另一个作用是Xen和KVM的POOL分开,有利于XEN进行Live Migration
另一个作用是Windows和Linux的POOL分开,因为Windows是需要收费的,而Linux大多不需要,Windows的收费是按照物理机,而非虚拟机来收费的,所有需要尽量的将windows的虚拟机放到一个物理机上。
Filter_properties的里面scheduler_hints是一个json,里面可以设置任何值,用于Filter的时候使用。
例如JsonFilter
The JsonFilter allows a user to construct a custom filter by passing a scheduler hint in JSON format.

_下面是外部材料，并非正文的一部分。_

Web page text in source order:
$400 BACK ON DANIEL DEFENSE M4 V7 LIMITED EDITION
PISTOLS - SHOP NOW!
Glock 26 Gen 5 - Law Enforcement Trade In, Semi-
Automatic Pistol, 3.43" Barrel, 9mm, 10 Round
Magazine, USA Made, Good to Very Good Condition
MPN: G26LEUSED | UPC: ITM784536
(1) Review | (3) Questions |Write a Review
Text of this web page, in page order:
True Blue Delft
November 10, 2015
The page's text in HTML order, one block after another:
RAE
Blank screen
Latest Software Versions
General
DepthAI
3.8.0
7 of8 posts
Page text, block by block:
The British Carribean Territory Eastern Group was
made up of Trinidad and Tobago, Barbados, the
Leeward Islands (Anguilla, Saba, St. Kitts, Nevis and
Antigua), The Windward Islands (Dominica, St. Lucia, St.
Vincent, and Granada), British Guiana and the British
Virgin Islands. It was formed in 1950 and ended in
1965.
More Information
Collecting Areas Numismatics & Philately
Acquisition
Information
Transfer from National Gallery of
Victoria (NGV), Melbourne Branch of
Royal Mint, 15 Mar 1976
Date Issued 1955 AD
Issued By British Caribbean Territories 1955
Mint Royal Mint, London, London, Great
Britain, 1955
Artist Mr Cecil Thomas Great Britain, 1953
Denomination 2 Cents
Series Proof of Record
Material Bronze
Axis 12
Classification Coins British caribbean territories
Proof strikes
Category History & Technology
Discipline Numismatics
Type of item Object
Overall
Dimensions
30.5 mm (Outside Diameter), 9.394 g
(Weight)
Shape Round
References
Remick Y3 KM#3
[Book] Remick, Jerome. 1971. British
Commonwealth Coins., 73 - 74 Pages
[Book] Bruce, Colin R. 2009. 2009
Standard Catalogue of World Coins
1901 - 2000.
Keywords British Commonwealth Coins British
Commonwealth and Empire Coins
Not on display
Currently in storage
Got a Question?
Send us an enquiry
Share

The following operators are supported:
=
<
>
in
<=
>=
not
or
and
The filter supports the following variables:
$free_ram_mb
$free_disk_mb
$total_usable_ram_mb
$vcpus_total
$vcpus_used
Using the nova command-line tool, use the --hint flag:
$ nova boot --image 827d564a-e636-4fc4-a376-d36f7ebe1747 --flavor 1 --hint query='[">=","$free_ram_mb",1024]' server1
With the API, use the os:scheduler_hints key:
{
"server": {
"name": "server-1",
"imageRef": "cedef40a-ed67-4d10-800e-17455edce175",
"flavorRef": "1"
},
"os:scheduler_hints": {
"query": "[>=,$free_ram_mb,1024]"
}
}
我们可以指定某个物理机,用下面的命令--availability-zone
步骤14:对合适的Hosts进行weighting并且排序
选出了Hosts,接下来就是进行Weighting的操作
Weighting可以根据很多变量来,一般来说Memory和disk是最先需要满足的,CPU和network io则需要次要考虑,一般来说,对于付钱较少的Flavor,能满足memory和disk就可以了,对于付钱较多的Flavor,则需要保证其CPU和network io.